Mumbai: Religare Voyages Ltd, promoted by Malvinder Singh and Shivinder Singh of Religare Enterprises Ltd, said on Monday that its new regional airline Air Mantra, will start operations on 23 July with daily flights connecting Amritsar and Chandigarh.
Air Mantra will be the first regional airline to be launched in India in five years. MDLR Airlines Pvt. Ltd, the only regional carrier that started operations, stopped flying on 1 October, 2009.
Air Mantra, which has two 17 seater Beechcraft 1900D aircraft, was started with the intent of serving northern India as a regional airline by Religare Voyages, which began five years ago with the launch of air charter services.
The ministry of civil aviation’s vision of connecting smaller towns and cities by air gave rise to the concept of regional carriers in August 2007. Regional airlines are not allowed to fly crowded routes connecting large cities. Airlines with non-scheduled licences are not allowed to publicize their flight schedules the way carriers such as Jet Airways (India) Ltd or Kingfisher Airlines Ltd can.
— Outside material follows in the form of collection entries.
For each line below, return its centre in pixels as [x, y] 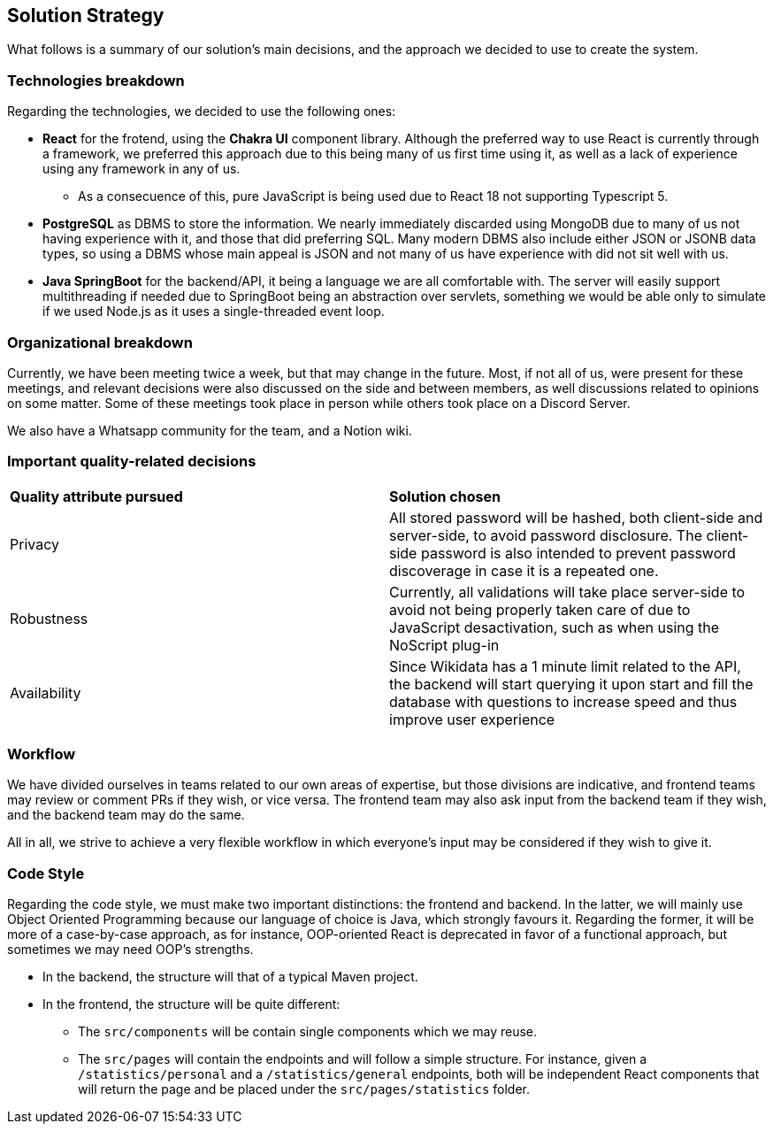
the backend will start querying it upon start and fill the [571, 684]
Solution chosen [445, 496]
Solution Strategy [86, 15]
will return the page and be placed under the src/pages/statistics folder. [304, 1089]
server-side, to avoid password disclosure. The [546, 535]
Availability [46, 692]
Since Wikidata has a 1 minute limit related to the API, [565, 666]
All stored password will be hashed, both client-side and [576, 517]

Air Mantra has a full-fledged fleet plan for buying turboprop jets including ATRs and Bombardier Q400s, said Sandeep Bhatt, chief executive officer, Religare Voyages.
“We were already operating non-scheduled operations with Beechcraft planes. We converted those planes to get a regional scheduled operation licence to test the market. We will upscale the operations gradually,” Bhatt said, without divulging investment details.
Apart from MDLR Airlines, several companies, including Star Aviation Pvt. Ltd, ZAV Airways Pvt. Ltd, Jagson Airlines Ltd and King Air Pvt. Ltd, were licensed to fly as regional carriers, but none of them could start because of high jet fuel prices and the economic slowdown of 2008.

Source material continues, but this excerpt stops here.